Weither you use threshold (any method) or other ways to correct the baseline, you should ALWAYS care about control samples !
Q7: so AI-based denoising + colocalization is unadvisable? alternatively: segmentation with denoised -> colocalization with ROIs at raw images?
Nothing is forbiden, as long as you caracterize precisely the impact of the processing methods you are using and make sure the conclusions you draw from them is not a side effect of the processing itself! If using innovative methods that have not yet been explored, the work to be done in terms of checks and controls might be heavier as compared to the use of “well known” methods. In any case, always document the full processing (the macro recorder from ImageJ/Fiji might help), make your workflow public (through GitHub,) make your datasets available (through Zeonodo and do not hesitate to reference both in BioImage Informatics Index.
Q8a: How do you choose the plane that you want to colocalize? in many cases you have cells that are cut out of the stack in the middle. so automatic analysis cannot be done
Q8b: When you are looking at a single slice in a confocal stack for co-localization, would you still recommend using the 3D especially if the slice is very thin say 0.42 um?
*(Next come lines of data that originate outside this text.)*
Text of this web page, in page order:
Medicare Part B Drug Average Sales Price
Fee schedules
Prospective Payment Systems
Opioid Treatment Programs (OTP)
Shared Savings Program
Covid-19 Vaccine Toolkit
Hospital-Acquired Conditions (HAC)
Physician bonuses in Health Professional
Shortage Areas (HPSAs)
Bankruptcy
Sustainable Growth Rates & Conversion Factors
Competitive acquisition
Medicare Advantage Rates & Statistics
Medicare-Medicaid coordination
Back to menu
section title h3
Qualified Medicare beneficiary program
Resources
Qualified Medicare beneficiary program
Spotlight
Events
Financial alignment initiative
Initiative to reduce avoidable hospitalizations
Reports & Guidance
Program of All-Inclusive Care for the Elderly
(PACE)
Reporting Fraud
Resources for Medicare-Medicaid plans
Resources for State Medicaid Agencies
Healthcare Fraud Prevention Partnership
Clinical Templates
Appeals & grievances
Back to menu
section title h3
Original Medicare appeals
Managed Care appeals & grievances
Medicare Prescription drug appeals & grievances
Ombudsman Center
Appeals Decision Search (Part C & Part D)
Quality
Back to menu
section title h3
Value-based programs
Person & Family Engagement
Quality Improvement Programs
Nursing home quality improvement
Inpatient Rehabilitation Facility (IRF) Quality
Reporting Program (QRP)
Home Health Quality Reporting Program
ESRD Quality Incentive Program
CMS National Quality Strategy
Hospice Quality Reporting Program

Also, in FIJI, how do you see the 3D?
Q8c: “Biology is not flat”, so what should we keep in mind when doing colocalization in 3D? (Clearly deconvolution is very useful in this case to correct for spherical abberations, and also sample drift + chromatic shift)
Q8a, @romainGuiet: You should not choose! Analyse 3D first to check if you’re “quantifier” is sensitive to 2D.
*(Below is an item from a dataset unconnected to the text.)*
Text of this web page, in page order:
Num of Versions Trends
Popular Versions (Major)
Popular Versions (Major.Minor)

Q8b, @romainGuiet: From a 3D stack , you calculate your quantifier on the overall stack. Ideally you should check that your results is not sensitive to 2D.
Q8a: I totally agree with @romainGuiet: in case you’ve acquired data in 3D, it probably means your problem can’t be summarized as 2D. So why would you want to extract only part of the information, running the risk to bias the data ?
Q8b: If your acquisition in 2D, there is unfortunately nothing you could do… except go back to the microscope and re-acquire the data. This is of course true only if your sample/region of interest is not encompassed into your 2D acquisition.
Q8c: True: deconvolution can help. About things to keep in mind… well, it all depends on the method you are using. For Pearson and Manders you analyze pixel wise, so there is not that much you have to do. When dealing with object-based, when summarizing the objects as single spots, the disparity of resolution should be taken into account. Let’s imagine two centers in the same plane or one on top of the other, both having same (x, y) coordinates, the reference resolution is the xy resolution or the z resolution respectively. This means that if the distance between the two spots is below the optical resolution they do co-localize (or, more precisely, knowing the current resolution, you can’t exclude that they do co-localize). Now imagine the two spots close one from the other, but one slightly off-centered as compared to the other: what reference resolution would you take ? The xy resolution ? The z resolution ? In fact, you would have to take into account both resolutions, in a weighted fashion, depending on the orientation between the two dots. This is what the JACoP plugin does (see the ImageJ conference 2008 paper for an extensive explanation).